Thank you for your reply.

Unfortunately it has not fully answered my question: you have told me about the Railway Byelaws which the Secretary of State has confirmed, but byelaws can only be confirmed within the context of the enabling legislation.

S219 of the Transport Act 2000 empowered the Strategic Rail Authority to make Byelaws regulating the conduct of persons while on railway assets. For the purposes of Railway Byelaw 14(4)(iii) this would cover an Owner who was on railway assets at the relevant time.

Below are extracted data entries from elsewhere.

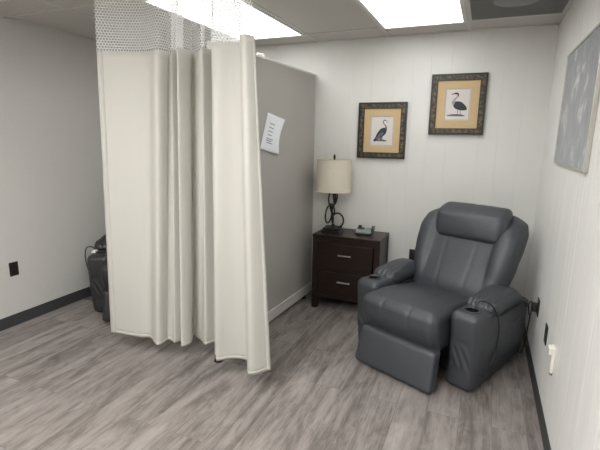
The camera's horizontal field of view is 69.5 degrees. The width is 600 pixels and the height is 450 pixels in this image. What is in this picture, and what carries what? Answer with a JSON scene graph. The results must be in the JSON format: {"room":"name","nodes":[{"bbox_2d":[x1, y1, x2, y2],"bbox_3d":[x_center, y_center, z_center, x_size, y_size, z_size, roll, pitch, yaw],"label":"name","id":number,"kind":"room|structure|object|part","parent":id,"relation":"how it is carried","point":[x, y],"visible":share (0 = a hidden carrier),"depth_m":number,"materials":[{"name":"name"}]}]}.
{"room":"clinic treatment room","nodes":[
{"label":"clinic treatment room","id":0,"kind":"room"},
{"bbox_2d":[0,17,135,318],"bbox_3d":[-2.885,-0.155,2.400,0.100,2.500,5.947,6,12,22],"label":"wall","id":1,"kind":"structure","parent":0,"point":[52,208],"depth_m":3.79,"materials":[{"name":"grey paint"}]},
{"bbox_2d":[9,261,18,276],"bbox_3d":[-2.383,0.366,3.602,0.009,0.118,0.076,6,12,22],"label":"wall outlet","id":2,"kind":"object","parent":1,"relation":"attached to","point":[13,267],"visible":1,"depth_m":3.60,"materials":[{"name":"black plastic"}]},
{"bbox_2d":[0,286,90,330],"bbox_3d":[-2.852,1.006,2.615,0.008,0.100,5.947,6,12,22],"label":"baseboard","id":3,"kind":"structure","parent":1,"relation":"attached to","point":[18,318],"depth_m":3.88,"materials":[{"name":"grey plastic"}]},
{"bbox_2d":[0,0,574,52],"bbox_3d":[-0.993,-1.192,1.381,3.969,0.008,5.948,6,12,22],"label":"trim","id":4,"kind":"structure","parent":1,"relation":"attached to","point":[465,2],"depth_m":3.43,"materials":[{"name":"metal"}]},
{"bbox_2d":[0,292,543,449],"bbox_3d":[-1.030,1.264,1.882,4.167,0.060,6.147,6,12,22],"label":"floor","id":5,"kind":"structure","parent":0,"point":[68,382],"depth_m":2.71,"materials":[{"name":"grey laminate"}]},
{"bbox_2d":[85,234,109,320],"bbox_3d":[-1.433,0.201,4.138,1.083,1.110,1.124,0,12,-3],"label":"recliner","id":6,"kind":"object","parent":5,"relation":"on","point":[96,263],"visible":0.12,"depth_m":3.81,"materials":[{"name":"black leather"}]},
{"bbox_3d":[-1.884,0.376,3.961,0.132,0.388,0.094,8,14,31],"label":"control cord","id":7,"kind":"part","parent":6,"relation":"part of","materials":[{"name":"black plastic"}]},
{"bbox_3d":[-1.806,0.455,4.231,0.230,0.545,0.825,0,12,-3],"label":"armrest","id":8,"kind":"part","parent":6,"relation":"part of","materials":[{"name":"black leather"}]},
{"bbox_2d":[100,262,108,289],"bbox_3d":[-1.431,0.408,4.030,0.600,0.314,0.711,0,12,-3],"label":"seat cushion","id":9,"kind":"object","parent":6,"relation":"on","point":[104,267],"depth_m":3.68,"materials":[{"name":"black leather"}]},
{"bbox_2d":[206,40,315,362],"bbox_3d":[-0.238,-0.224,3.617,0.085,2.185,1.645,6,13,25],"label":"divider","id":10,"kind":"object","parent":5,"relation":"on","point":[287,92],"visible":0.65,"depth_m":3.83,"materials":[{"name":"grey fabric"}]},
{"bbox_3d":[-0.218,-1.293,3.426,0.061,0.014,1.592,6,13,25],"label":"trim","id":11,"kind":"part","parent":10,"relation":"part of","materials":[{"name":"grey metal"}]},
{"bbox_2d":[260,113,284,154],"bbox_3d":[-0.203,-0.730,3.480,0.029,0.333,0.416,6,13,25],"label":"paper notice","id":12,"kind":"object","parent":10,"relation":"attached to","point":[274,124],"visible":1,"depth_m":3.46,"materials":[{"name":"grey paper"}]},
{"bbox_3d":[-0.232,-0.280,3.637,0.056,2.058,1.560,6,13,25],"label":"fabric panel","id":13,"kind":"part","parent":10,"relation":"part of","materials":[{"name":"grey fabric"}]},
{"bbox_3d":[0.111,-0.375,4.339,0.062,2.142,0.012,6,13,25],"label":"trim","id":14,"kind":"part","parent":10,"relation":"part of","materials":[{"name":"grey metal"}]},
{"bbox_2d":[311,228,388,306],"bbox_3d":[0.472,0.432,4.120,0.637,0.720,0.410,6,12,22],"label":"nightstand","id":15,"kind":"object","parent":5,"relation":"on","point":[339,261],"visible":0.64,"depth_m":3.97,"materials":[{"name":"brown wood"}]},
{"bbox_3d":[0.146,0.446,4.099,0.054,0.692,0.050,6,12,22],"label":"leg","id":16,"kind":"part","parent":15,"relation":"part of","materials":[{"name":"brown wood"}]},
{"bbox_2d":[316,154,351,233],"bbox_3d":[0.314,-0.295,4.050,0.339,0.728,0.339,4,12,17],"label":"table lamp","id":17,"kind":"object","parent":15,"relation":"on","point":[334,175],"visible":1,"depth_m":3.90,"materials":[{"name":"beige fabric"}]},
{"bbox_3d":[0.316,-0.461,4.017,0.332,0.294,0.332,4,12,17],"label":"lamp shade","id":18,"kind":"part","parent":17,"relation":"part of","materials":[{"name":"beige fabric"}]},
{"bbox_3d":[0.331,-0.308,4.043,0.190,0.683,0.057,4,12,17],"label":"stem","id":19,"kind":"part","parent":17,"relation":"part of","materials":[{"name":"brown metal"}]},
{"bbox_3d":[0.406,0.551,3.989,0.513,0.207,0.022,6,12,22],"label":"drawer","id":20,"kind":"part","parent":15,"relation":"part of","materials":[{"name":"brown wood"}]},
{"bbox_3d":[0.410,0.301,3.938,0.513,0.243,0.022,6,12,22],"label":"drawer","id":21,"kind":"part","parent":15,"relation":"part of","materials":[{"name":"brown wood"}]},
{"bbox_2d":[355,225,374,235],"bbox_3d":[0.608,0.046,4.027,0.168,0.077,0.105,5,12,19],"label":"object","id":22,"kind":"object","parent":15,"relation":"on","point":[360,230],"visible":1,"depth_m":4.00,"materials":[{"name":"black plastic"}]},
{"bbox_3d":[0.681,0.498,3.878,0.054,0.692,0.050,6,12,22],"label":"leg","id":23,"kind":"part","parent":15,"relation":"part of","materials":[{"name":"brown wood"}]},
{"bbox_3d":[0.809,0.440,4.175,0.054,0.692,0.050,6,12,22],"label":"leg","id":24,"kind":"part","parent":15,"relation":"part of","materials":[{"name":"brown wood"}]},
{"bbox_2d":[355,201,528,392],"bbox_3d":[1.013,0.433,3.179,1.116,1.110,1.029,-10,16,-42],"label":"recliner","id":25,"kind":"object","parent":5,"relation":"on","point":[453,307],"visible":1,"depth_m":3.02,"materials":[{"name":"grey leather"}]},
{"bbox_3d":[0.784,0.631,3.558,0.825,0.545,0.230,-10,16,-42],"label":"armrest","id":26,"kind":"part","parent":25,"relation":"part of","materials":[{"name":"grey leather"}]},
{"bbox_2d":[363,282,468,350],"bbox_3d":[0.882,0.624,3.140,0.711,0.314,0.600,-10,16,-42],"label":"seat cushion","id":27,"kind":"object","parent":25,"relation":"on","point":[400,316],"depth_m":2.93,"materials":[{"name":"grey leather"}]},
{"bbox_3d":[1.272,0.243,3.355,0.447,0.694,0.820,-10,16,-42],"label":"backrest","id":28,"kind":"part","parent":25,"relation":"part of","materials":[{"name":"grey leather"}]},
{"bbox_2d":[436,201,512,243],"bbox_3d":[1.317,-0.015,3.312,0.224,0.276,0.564,-10,16,-42],"label":"headrest pillow","id":29,"kind":"object","parent":25,"relation":"on","point":[456,222],"depth_m":3.23,"materials":[{"name":"grey leather"}]},
{"bbox_3d":[1.192,0.697,2.764,0.186,0.431,0.058,1,12,2],"label":"control cord","id":30,"kind":"part","parent":25,"relation":"part of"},
{"bbox_3d":[1.315,0.762,2.999,0.825,0.527,0.229,-10,16,-42],"label":"armrest","id":31,"kind":"part","parent":25,"relation":"part of","materials":[{"name":"grey leather"}]},
{"bbox_2d":[0,0,561,51],"bbox_3d":[-0.993,-1.234,1.372,4.167,0.080,6.147,6,12,22],"label":"ceiling","id":32,"kind":"structure","parent":0,"point":[310,16],"depth_m":3.37,"materials":[{"name":"tile"}]},
{"bbox_2d":[139,0,304,39],"bbox_3d":[-0.510,-1.578,3.325,0.655,0.013,1.295,6,12,22],"label":"recessed light","id":33,"kind":"object","parent":32,"relation":"in","point":[266,26],"visible":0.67,"depth_m":3.33,"materials":[{"name":"white plastic"}]},
{"bbox_2d":[356,0,466,28],"bbox_3d":[0.721,-1.456,2.818,0.637,0.013,1.295,6,12,22],"label":"recessed light","id":34,"kind":"object","parent":32,"relation":"in","point":[389,14],"visible":0.97,"depth_m":3.05,"materials":[{"name":"white plastic"}]},
{"bbox_2d":[467,0,570,20],"bbox_3d":[1.312,-1.394,2.557,0.608,0.012,1.276,6,12,22],"label":"ceiling vent","id":35,"kind":"object","parent":32,"relation":"in","point":[478,9],"visible":1,"depth_m":2.93,"materials":[{"name":"grey metal"}]},
{"bbox_3d":[1.386,-1.432,2.755,0.280,0.008,0.280,6,12,22],"label":"round plate","id":36,"kind":"part","parent":35,"relation":"part of","materials":[{"name":"grey metal"}]},
{"bbox_3d":[-1.081,-1.413,2.510,2.250,0.013,0.030,6,12,22],"label":"trim","id":37,"kind":"structure","parent":32,"relation":"attached to","visible":0},
{"bbox_2d":[94,0,270,374],"bbox_3d":[-0.771,-0.274,2.766,1.318,2.316,0.410,7,13,26],"label":"curtain","id":38,"kind":"object","parent":37,"relation":"hanging from","point":[180,135],"visible":1,"depth_m":2.73,"materials":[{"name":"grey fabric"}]},
{"bbox_2d":[191,25,558,296],"bbox_3d":[0.165,-0.510,4.362,4.167,2.500,0.100,6,12,22],"label":"wall","id":39,"kind":"structure","parent":0,"point":[501,166],"depth_m":3.82,"materials":[{"name":"white paint"}]},
{"bbox_2d":[357,102,407,158],"bbox_3d":[0.750,-0.866,3.968,0.442,0.503,0.030,6,12,22],"label":"framed print","id":40,"kind":"object","parent":39,"relation":"attached to","point":[382,126],"visible":1,"depth_m":3.97,"materials":[{"name":"black wood"}]},
{"bbox_2d":[409,249,414,259],"bbox_3d":[1.065,0.287,4.072,0.076,0.118,0.009,6,12,22],"label":"wall outlet","id":41,"kind":"object","parent":39,"relation":"attached to","point":[411,251],"visible":0.62,"depth_m":4.07,"materials":[{"name":"black plastic"}]},
{"bbox_2d":[428,72,488,134],"bbox_3d":[1.340,-1.026,3.682,0.446,0.503,0.030,6,12,22],"label":"framed print","id":42,"kind":"object","parent":39,"relation":"attached to","point":[458,100],"visible":1,"depth_m":3.68,"materials":[{"name":"black wood"}]},
{"bbox_2d":[525,0,599,449],"bbox_3d":[0.861,0.215,0.860,0.100,2.500,5.947,6,12,22],"label":"wall","id":43,"kind":"structure","parent":0,"point":[564,265],"depth_m":2.18,"materials":[{"name":"white paint"}]},
{"bbox_2d":[518,301,537,352],"bbox_3d":[1.637,0.744,3.179,0.059,0.511,0.377,3,12,10],"label":"power cord","id":44,"kind":"object","parent":43,"relation":"attached to","point":[534,306],"visible":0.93,"depth_m":3.00,"materials":[{"name":"black plastic"}]},
{"bbox_3d":[1.641,0.771,3.196,0.058,0.452,0.355,3,12,10],"label":"power cord","id":45,"kind":"part","parent":44,"relation":"part of","materials":[{"name":"black plastic"}]},
{"bbox_2d":[523,325,550,449],"bbox_3d":[0.794,1.366,1.116,0.008,0.100,5.947,6,12,22],"label":"baseboard","id":46,"kind":"structure","parent":43,"relation":"attached to","point":[544,434],"depth_m":2.63,"materials":[{"name":"grey plastic"}]},
{"bbox_2d":[536,297,539,316],"bbox_3d":[1.637,0.565,2.975,0.009,0.118,0.076,6,12,22],"label":"wall outlet","id":47,"kind":"object","parent":43,"relation":"attached to","point":[538,302],"visible":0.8,"depth_m":2.95,"materials":[{"name":"black plastic"}]},
{"bbox_2d":[544,323,547,345],"bbox_3d":[1.466,0.651,2.579,0.009,0.118,0.076,6,12,22],"label":"wall outlet","id":48,"kind":"object","parent":43,"relation":"attached to","point":[546,326],"visible":1,"depth_m":2.56,"materials":[{"name":"black plastic"}]},
{"bbox_2d":[548,344,555,375],"bbox_3d":[1.331,0.719,2.298,0.032,0.163,0.060,6,12,22],"label":"wall jack","id":49,"kind":"object","parent":43,"relation":"attached to","point":[551,348],"visible":1,"depth_m":2.27,"materials":[{"name":"beige plastic"}]},
{"bbox_2d":[554,22,599,172],"bbox_3d":[1.480,-0.643,2.316,0.020,0.662,0.947,6,12,22],"label":"wall picture","id":50,"kind":"object","parent":43,"relation":"attached to","point":[581,89],"visible":1,"depth_m":2.19,"materials":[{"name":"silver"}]}
]}

So what I am asking is this: of the Railway Byelaws confirmed by the Secretary of State, are there any for which the enabling legislation allows liability to extend to an Owner who was not on railway assets at the relevant time? This requires a yes or no answer. If yes, please would you direct me to the enabling legislation concerned.

Many thanks.

Yours sincerely,

R Bostock

Secretary, Sevenoaks Rail Travellers Association left an annotation ()

The DfT's response also appears evasive as it only refers to the period since the SRA was abolished (in 2005-6). However the functions, and therefore the records, of the SRA were subsumed into DfT so they should surely have searched the SRA's records for 2000-2005 as well?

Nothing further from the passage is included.